**WHAT THE TASK ASKS**
Since pictures are not wanted in the copy, output only the rest of each record exactly.

[SUPPLIED MATERIAL]

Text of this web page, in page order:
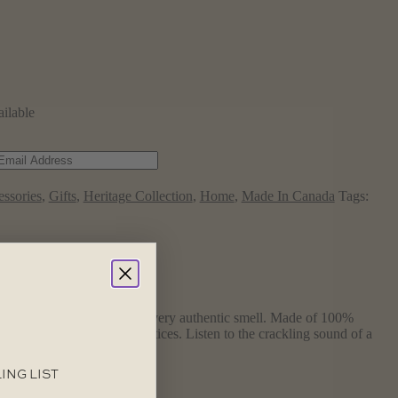
, Gifts, Heritage Collection, Home, Made In Canada Tags:
Candle duplicates that very authentic smell. Made of 100%
“good forestry” practices. Listen to the crackling sound of a
LIST
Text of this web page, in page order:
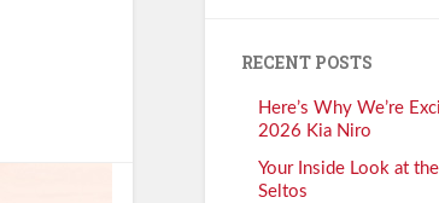
RECENT POSTS
Here’s Why We’re
2026 Kia Niro
Your Inside Look at
Seltos

[/SUPPLIED MATERIAL]

**SOLUTION**
Text of this web page, in page order:
, Gifts, Heritage Collection, Home, Made In Canada Tags:
Candle duplicates that very authentic smell. Made of 100%
“good forestry” practices. Listen to the crackling sound of a
LIST
Text of this web page, in page order:
RECENT POSTS
Here’s Why We’re
2026 Kia Niro
Your Inside Look at
Seltos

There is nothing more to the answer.